** Opening Extracted records block **

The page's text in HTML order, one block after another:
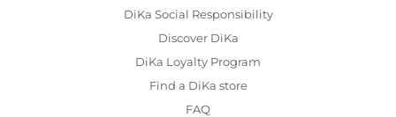
DiKa Social Responsibility
Discover DiKa
DiKa Loyalty Program
Find a DiKa store
FAQ
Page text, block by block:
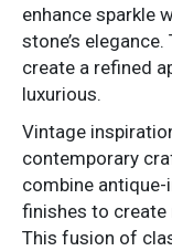
enhance sparkle
stone’s
create a refined
luxurious.
Vintage
contemporary
combine
finishes to
This fusion of
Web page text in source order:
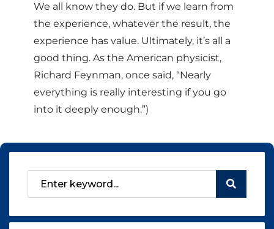
We all know they do. But if we learn from
the experience, whatever the result, the
experience has value. Ultimately, it’s all a
good thing. As the American physicist,
Richard Feynman, once said, “Nearly
everything is really interesting if you go
into it deeply enough.”)
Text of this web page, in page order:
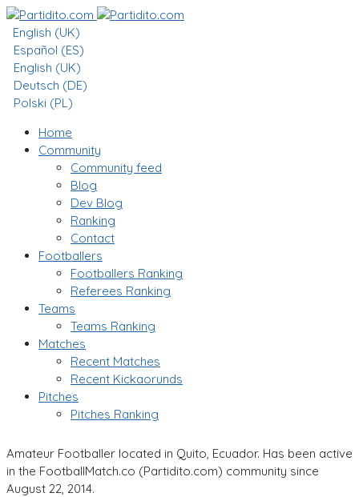
English (UK)
Español (ES)
English (UK)
Deutsch (DE)
Polski (PL)
Home
Community
Community feed
Blog
Dev Blog
Ranking
Contact
Footballers
Footballers Ranking
Referees Ranking
Teams
Teams Ranking
Matches
Recent Matches
Recent Kickaorunds
Pitches
Pitches Ranking
Amateur Footballer located in Quito, Ecuador. Has been active
in the FootballMatch.co (Partidito.com) community since
August 22, 2014.

** Closing Extracted records block **

▸ Problem details:
Omit every picture, then repeat the remaining data exactly as it appears above.

▸ Output for this task:
The page's text in HTML order, one block after another:
DiKa Social Responsibility
Discover DiKa
DiKa Loyalty Program
Find a DiKa store
FAQ
Page text, block by block:
enhance sparkle
stone’s
create a refined
luxurious.
Vintage
contemporary
combine
finishes to
This fusion of
Web page text in source order:
We all know they do. But if we learn from
the experience, whatever the result, the
experience has value. Ultimately, it’s all a
good thing. As the American physicist,
Richard Feynman, once said, “Nearly
everything is really interesting if you go
into it deeply enough.”)
Text of this web page, in page order:
English (UK)
Español (ES)
English (UK)
Deutsch (DE)
Polski (PL)
Home
Community
Community feed
Blog
Dev Blog
Ranking
Contact
Footballers
Footballers Ranking
Referees Ranking
Teams
Teams Ranking
Matches
Recent Matches
Recent Kickaorunds
Pitches
Pitches Ranking
Amateur Footballer located in Quito, Ecuador. Has been active
in the FootballMatch.co (Partidito.com) community since
August 22, 2014.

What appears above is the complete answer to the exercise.